[Dataset items]
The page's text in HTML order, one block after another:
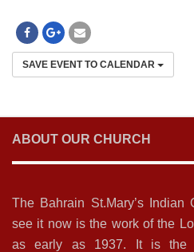
SAVE EVENT TO CALENDAR
ABOUT OUR CHURCH
The Bahrain St.Mary’s Indian
see it now is the work of the
as early as 1937. It is the
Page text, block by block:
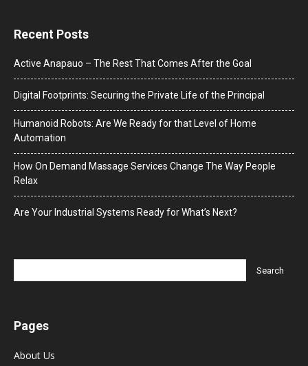
Recent Posts
Active Anapauo – The Rest That Comes After the Goal
Digital Footprints: Securing the Private Life of the Principal
Humanoid Robots: Are We Ready for that Level of Home
Automation
How On Demand Massage Services Change The Way People
Relax
Are Your Industrial Systems Ready for What’s Next?
Pages
About Us
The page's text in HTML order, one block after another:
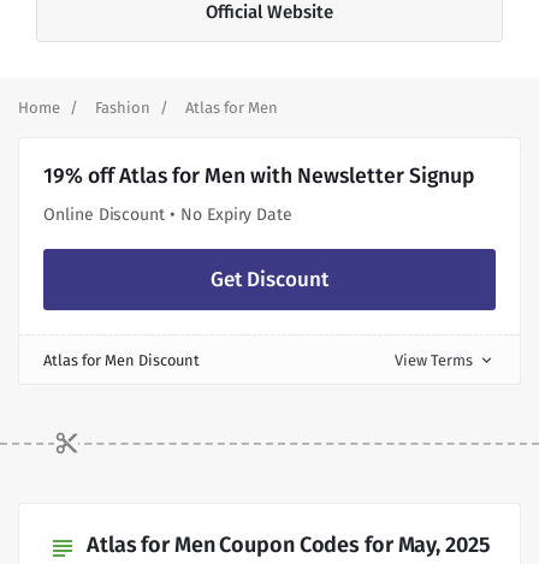
Official Website
Home Fashion Atlas for Men
19% off Atlas for Men with Newsletter Signup
Online Discount • No Expiry Date
Get Discount
Atlas for Men Discount View Terms expand_more
subject Atlas for Men Coupon Codes for May, 2025
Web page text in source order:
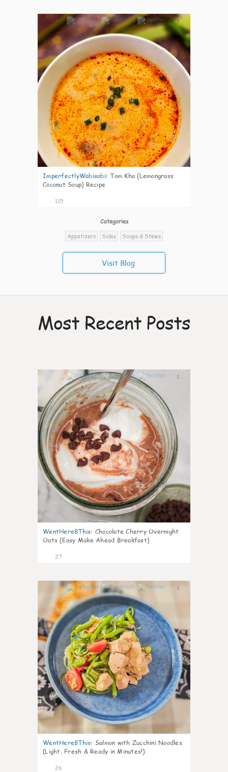
9
ImperfectlyWabisabi: Tom Kha (Lemongrass
Coconut Soup) Recipe
115
Categories
Appetizers
Sides Soups & Stews
Visit Blog
Most Recent Posts
1
WentHere8This: Chocolate Cherry Overnight
Oats (Easy Make Ahead Breakfast)
27
1
WentHere8This: Salmon with Zucchini Noodles
(Light, Fresh & Ready in Minutes!)
26
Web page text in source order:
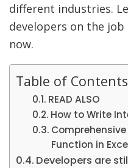
different industries.
developers on the
now.
Table of Contents
READ ALSO
How to Write
Function in
Developers are
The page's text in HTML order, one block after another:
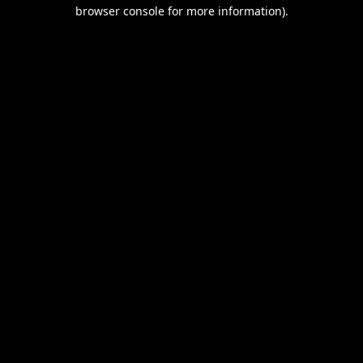
browser console for more information).
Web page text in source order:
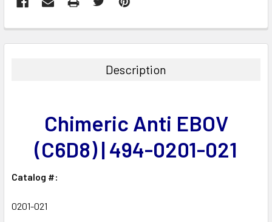
BOUGHT
ADD
TO CART
Description
Chimeric Anti EBOV
(C6D8) | 494-0201-021
Catalog #:
0201-021
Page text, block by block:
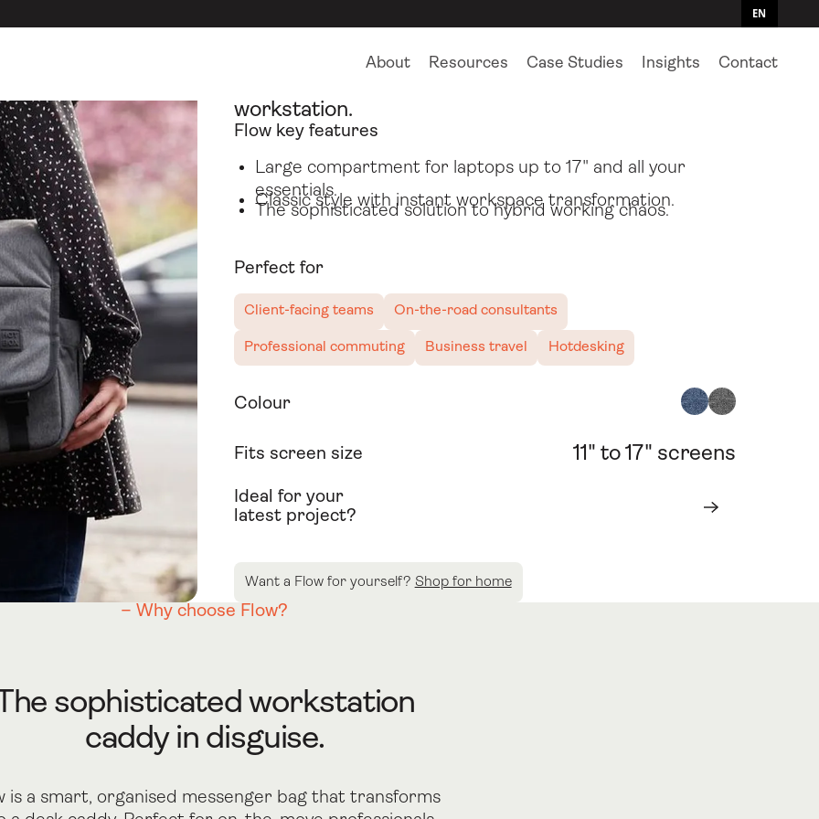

ABOUT THIS TASK
When you print the records above, keep them exact and leave out the pictures.

RESULT OF THIS TASK
The page's text in HTML order, one block after another:
SAVE EVENT TO CALENDAR
ABOUT OUR CHURCH
The Bahrain St.Mary’s Indian
see it now is the work of the
as early as 1937. It is the
Page text, block by block:
Recent Posts
Active Anapauo – The Rest That Comes After the Goal
Digital Footprints: Securing the Private Life of the Principal
Humanoid Robots: Are We Ready for that Level of Home
Automation
How On Demand Massage Services Change The Way People
Relax
Are Your Industrial Systems Ready for What’s Next?
Pages
About Us
The page's text in HTML order, one block after another:
Official Website
Home Fashion Atlas for Men
19% off Atlas for Men with Newsletter Signup
Online Discount • No Expiry Date
Get Discount
Atlas for Men Discount View Terms expand_more
subject Atlas for Men Coupon Codes for May, 2025
Web page text in source order:
9
ImperfectlyWabisabi: Tom Kha (Lemongrass
Coconut Soup) Recipe
115
Categories
Appetizers
Sides Soups & Stews
Visit Blog
Most Recent Posts
1
WentHere8This: Chocolate Cherry Overnight
Oats (Easy Make Ahead Breakfast)
27
1
WentHere8This: Salmon with Zucchini Noodles
(Light, Fresh & Ready in Minutes!)
26
Web page text in source order:
different industries.
developers on the
now.
Table of Contents
READ ALSO
How to Write
Function in
Developers are
The page's text in HTML order, one block after another:
browser console for more information).
Web page text in source order:
BOUGHT
ADD
TO CART
Description
Chimeric Anti EBOV
(C6D8) | 494-0201-021
Catalog #:
0201-021
Page text, block by block:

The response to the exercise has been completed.